Last Updated on March 21, 2022 by Dogs Vets
How To Plan For Your Dog’s Passing
Death is inevitable to both humans and animals. And like your loved one’s death, it’s hard to say goodbye to your dog, which has become your good friend for a certain period.
You’ve fed them, taken care of them, played with them, and needed them for comfort and friendship. But it’s essential to understand that your time together will soon wind down, and your furry companion will perish in this world.
Thus, no matter how difficult it is, you need to plan for your dog’s passing as early as possible. The process may be challenging, but it’s the only way to ensure you can pay homage to your dog while preparing yourself emotionally for their death.
In this article, you’ll have a walkthrough of how to plan for your dog’s passing.
1. Make The Necessary Arrangements As Early As Possible
As your dog ages, they’re also moving closer to their final days. That said, it’s best to prepare in advance to ensure you’re ready for their death.
These preparations can include a pet care plan and pet insurance. When you have these things in place, you can rest knowing you have enough funds to pay for the expensive veterinary care and funeral.
When your dog’s death comes, you also need to know what you want to do with their body. This is where the funeral plan comes into play. It usually involves decisions as to how to dispose of their remains. Generally, there are two options to consider. You can choose to bury or cremate your pet.
If you decide to have your dog’s body buried, you can pick whether to do it at home or in the cemetery. If you want to save some money, you can go for a home burial. But if you want to ensure unlimited access to your pet’s grave, having them interred in a pet cemetery can be an excellent idea.

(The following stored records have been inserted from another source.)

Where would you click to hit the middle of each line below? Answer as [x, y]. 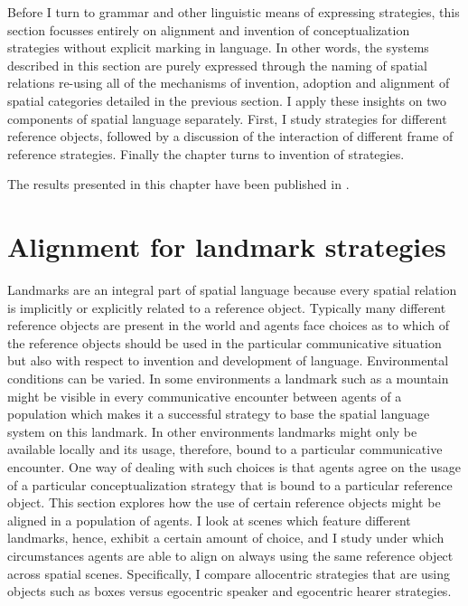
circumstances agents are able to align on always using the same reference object [230, 555]
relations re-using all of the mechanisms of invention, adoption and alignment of [229, 83]
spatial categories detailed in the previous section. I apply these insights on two [227, 100]
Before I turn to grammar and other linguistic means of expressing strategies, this [234, 12]
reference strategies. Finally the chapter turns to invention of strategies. [206, 153]
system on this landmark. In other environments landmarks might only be [212, 431]
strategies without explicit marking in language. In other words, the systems [218, 47]
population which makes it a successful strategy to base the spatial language [219, 414]

On the other hand, if you opt for dog cremation, you need to prepare for the costs you’re going to pay. The expenses usually differ, depending on your pet’s size. If your furry friend is big, you may have to pay a higher amount as well.
2. Talk To Your Veterinarian
As a parent, one of the most challenging things to do is decide when to euthanize your dog to end their suffering. Dealing with this kind of situation can be heartbreaking, but you need to include it in your plan to make the entire process more manageable.
Thus, if you feel like your dog’s death is getting nearer, make sure to talk to your veterinarian about it. By doing so, you’ll obtain expert advice as to why it’s best to euthanize your pet or not. Your vet will explain your dog’s situation and inform you whether you’ve already exhausted all other options to treat them.
However, if you believe your furry friend’s condition is deteriorating, find time to discuss the matter with your vet as early as possible to prepare and make the necessary plans.
3. Allocate Some Time For Your Dog
When your dog is dying, time becomes a limited resource. As such, allocating quality time for your pet should be part of your plan.
Before your animal is gone, it’s best to cherish the time you’ve left with them. For instance, you can make an effort to do all the things you and your dog love to do together.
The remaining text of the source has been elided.